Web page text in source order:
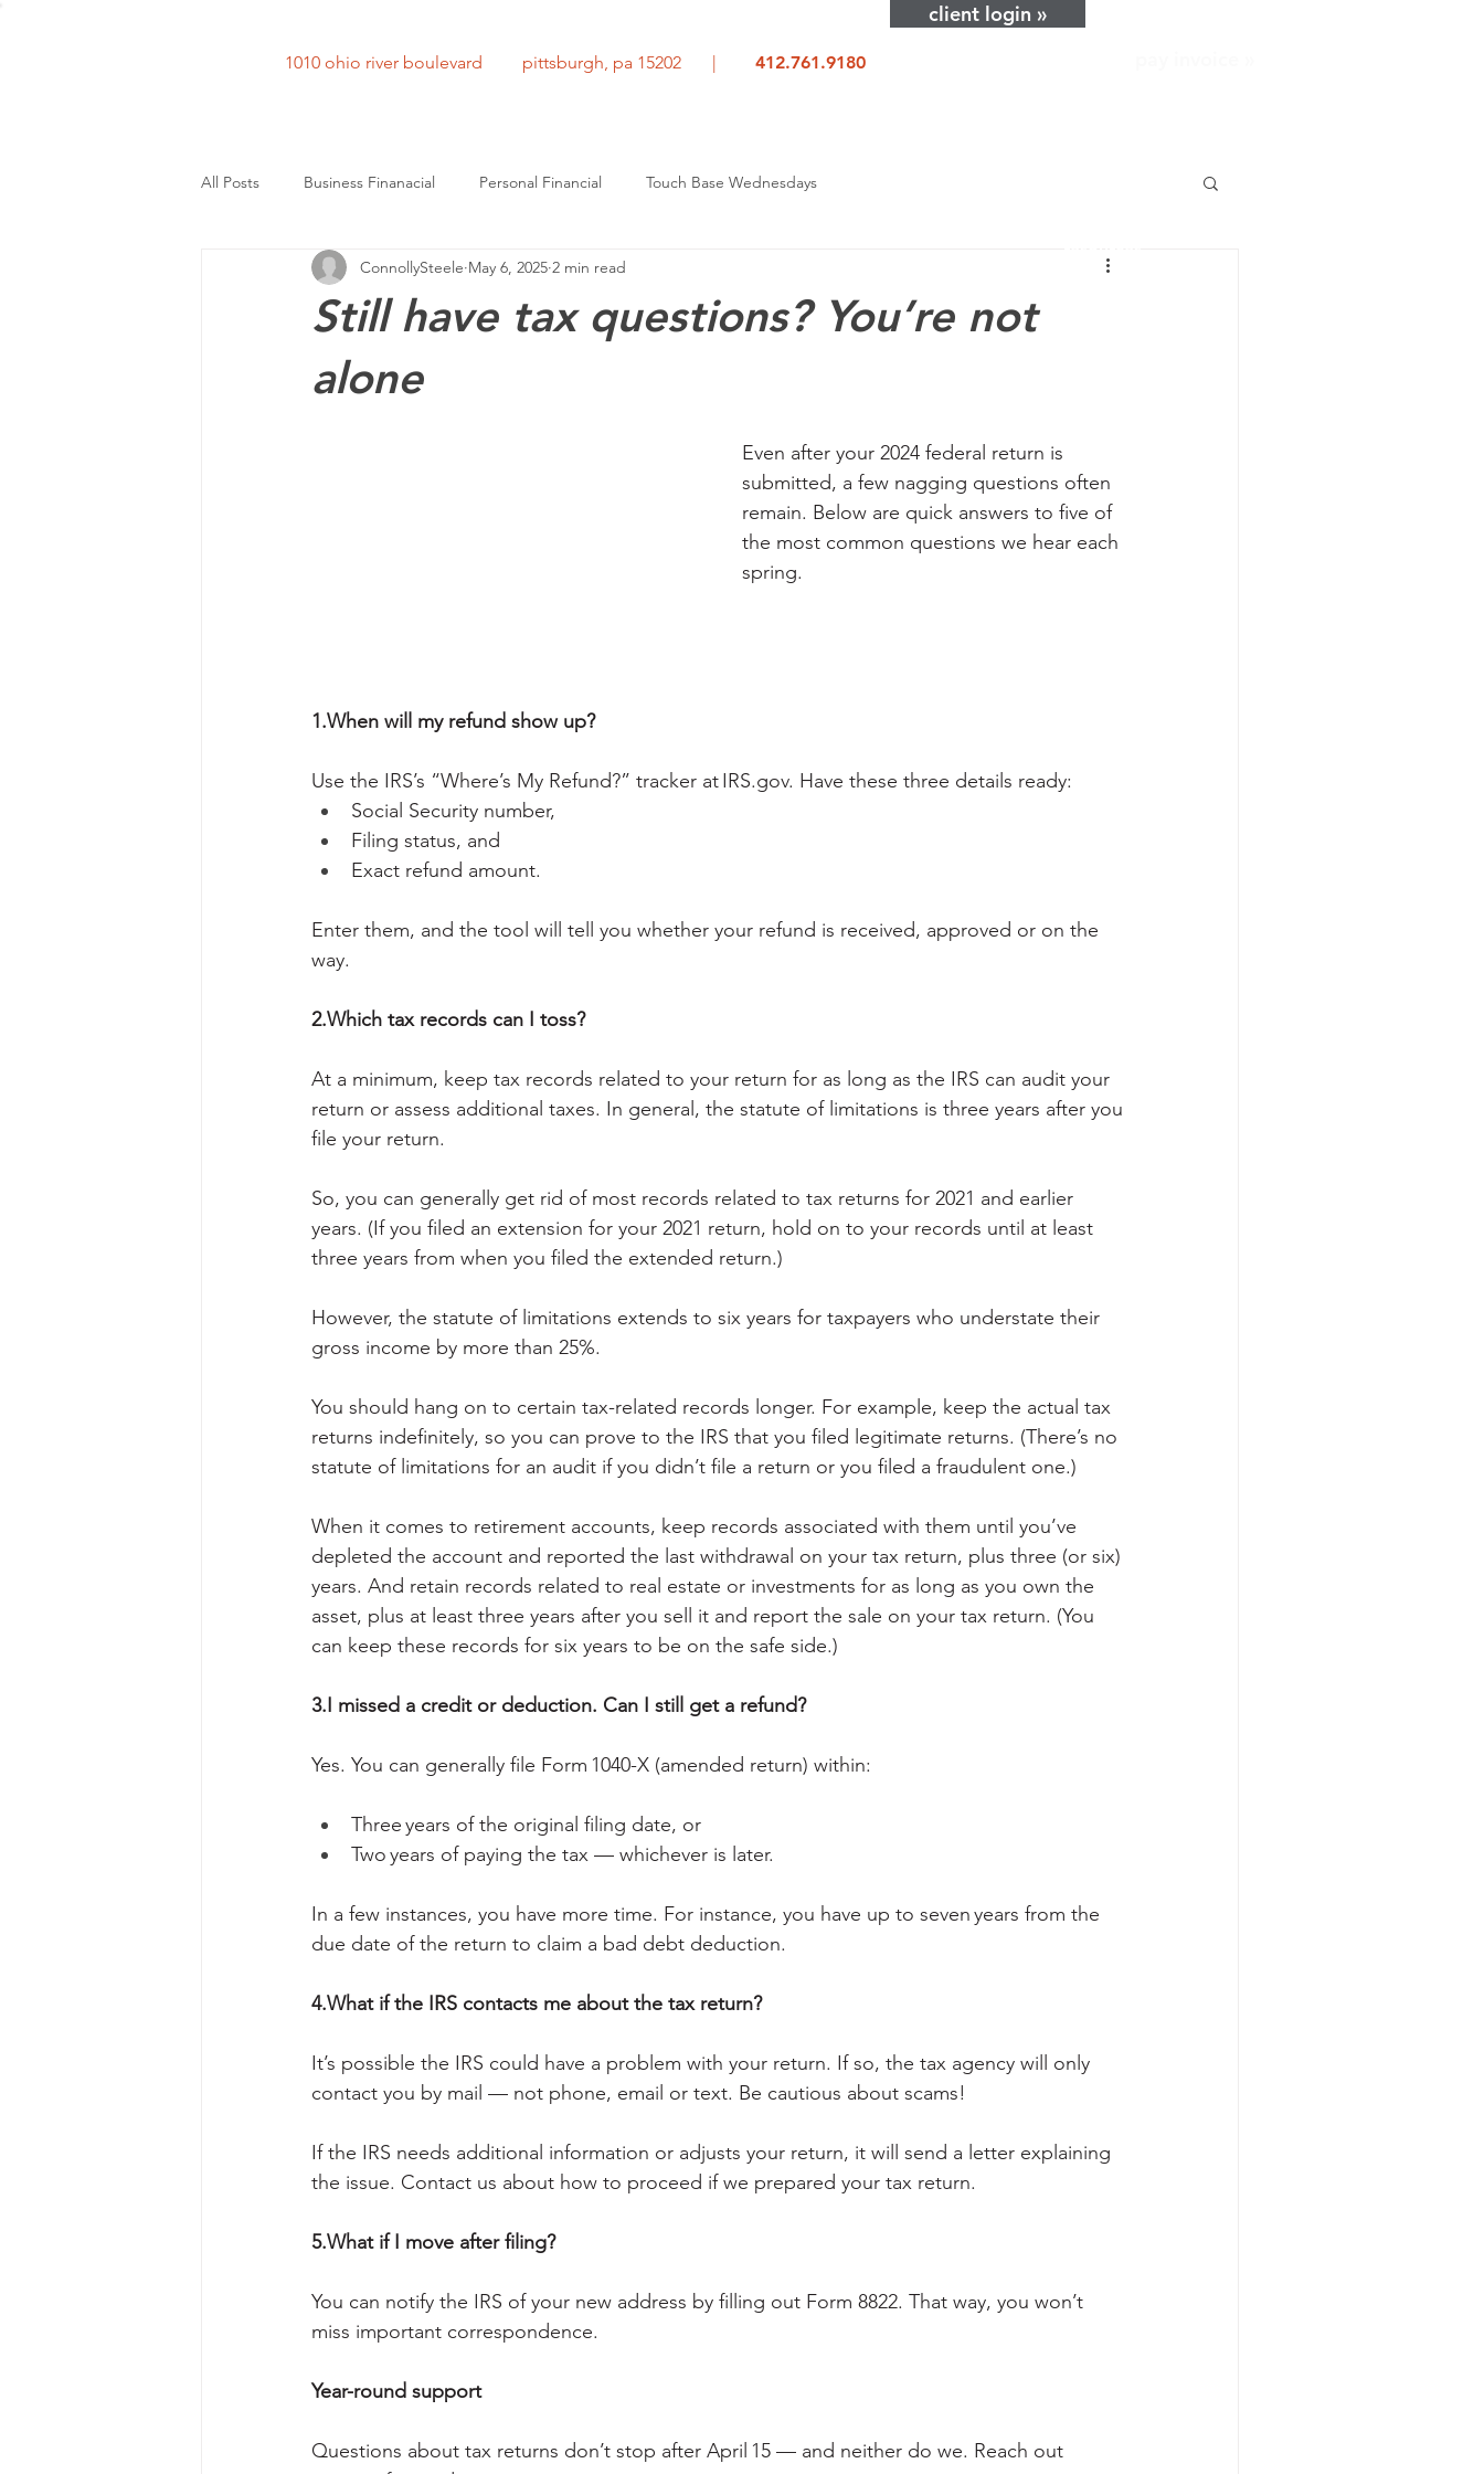
1010 ohio river boulevard pittsburgh, pa 15202 | 412.761.9180
client login »
All Posts Business Finanacial Personal Financial Touch Base Wednesdays
Still have tax questions? You’re not
alone
ConnollySteele May 6, 2025 2 min read
Even after your 2024 federal return is
submitted, a few nagging questions often
remain. Below are quick answers to five of
the most common questions we hear each
spring.
1.When will my refund show up?
Use the IRS’s “Where’s My Refund?” tracker at IRS.gov. Have these three details ready:
Social Security number,
Filing status, and
Exact refund amount.
Enter them, and the tool will tell you whether your refund is received, approved or on the
way.
2.Which tax records can I toss?
At a minimum, keep tax records related to your return for as long as the IRS can audit your
return or assess additional taxes. In general, the statute of limitations is three years after you
file your return.
So, you can generally get rid of most records related to tax returns for 2021 and earlier
years. (If you filed an extension for your 2021 return, hold on to your records until at least
three years from when you filed the extended return.)
However, the statute of limitations extends to six years for taxpayers who understate their
gross income by more than 25%.
You should hang on to certain tax-related records longer. For example, keep the actual tax
returns indefinitely, so you can prove to the IRS that you filed legitimate returns. (There’s no
statute of limitations for an audit if you didn’t file a return or you filed a fraudulent one.)
When it comes to retirement accounts, keep records associated with them until you’ve
depleted the account and reported the last withdrawal on your tax return, plus three (or six)
years. And retain records related to real estate or investments for as long as you own the
asset, plus at least three years after you sell it and report the sale on your tax return. (You
can keep these records for six years to be on the safe side.)
3.I missed a credit or deduction. Can I still get a refund?
Yes. You can generally file Form 1040-X (amended return) within:
Three years of the original filing date, or
Two years of paying the tax — whichever is later.
In a few instances, you have more time. For instance, you have up to seven years from the
due date of the return to claim a bad debt deduction.
4.What if the IRS contacts me about the tax return?
It’s possible the IRS could have a problem with your return. If so, the tax agency will only
contact you by mail — not phone, email or text. Be cautious about scams!
If the IRS needs additional information or adjusts your return, it will send a letter explaining
the issue. Contact us about how to proceed if we prepared your tax return.
5.What if I move after filing?
You can notify the IRS of your new address by filling out Form 8822. That way, you won’t
miss important correspondence.
Year-round support
Questions about tax returns don’t stop after April 15 — and neither do we. Reach out

################

WHAT YOU SHOULD DO
The listing above, line by line: print it exactly, but not its pictures.

PROBLEM SOLUTION
Web page text in source order:
1010 ohio river boulevard pittsburgh, pa 15202 | 412.761.9180
client login »
All Posts Business Finanacial Personal Financial Touch Base Wednesdays
Still have tax questions? You’re not
alone
ConnollySteele May 6, 2025 2 min read
Even after your 2024 federal return is
submitted, a few nagging questions often
remain. Below are quick answers to five of
the most common questions we hear each
spring.
1.When will my refund show up?
Use the IRS’s “Where’s My Refund?” tracker at IRS.gov. Have these three details ready:
Social Security number,
Filing status, and
Exact refund amount.
Enter them, and the tool will tell you whether your refund is received, approved or on the
way.
2.Which tax records can I toss?
At a minimum, keep tax records related to your return for as long as the IRS can audit your
return or assess additional taxes. In general, the statute of limitations is three years after you
file your return.
So, you can generally get rid of most records related to tax returns for 2021 and earlier
years. (If you filed an extension for your 2021 return, hold on to your records until at least
three years from when you filed the extended return.)
However, the statute of limitations extends to six years for taxpayers who understate their
gross income by more than 25%.
You should hang on to certain tax-related records longer. For example, keep the actual tax
returns indefinitely, so you can prove to the IRS that you filed legitimate returns. (There’s no
statute of limitations for an audit if you didn’t file a return or you filed a fraudulent one.)
When it comes to retirement accounts, keep records associated with them until you’ve
depleted the account and reported the last withdrawal on your tax return, plus three (or six)
years. And retain records related to real estate or investments for as long as you own the
asset, plus at least three years after you sell it and report the sale on your tax return. (You
can keep these records for six years to be on the safe side.)
3.I missed a credit or deduction. Can I still get a refund?
Yes. You can generally file Form 1040-X (amended return) within:
Three years of the original filing date, or
Two years of paying the tax — whichever is later.
In a few instances, you have more time. For instance, you have up to seven years from the
due date of the return to claim a bad debt deduction.
4.What if the IRS contacts me about the tax return?
It’s possible the IRS could have a problem with your return. If so, the tax agency will only
contact you by mail — not phone, email or text. Be cautious about scams!
If the IRS needs additional information or adjusts your return, it will send a letter explaining
the issue. Contact us about how to proceed if we prepared your tax return.
5.What if I move after filing?
You can notify the IRS of your new address by filling out Form 8822. That way, you won’t
miss important correspondence.
Year-round support
Questions about tax returns don’t stop after April 15 — and neither do we. Reach out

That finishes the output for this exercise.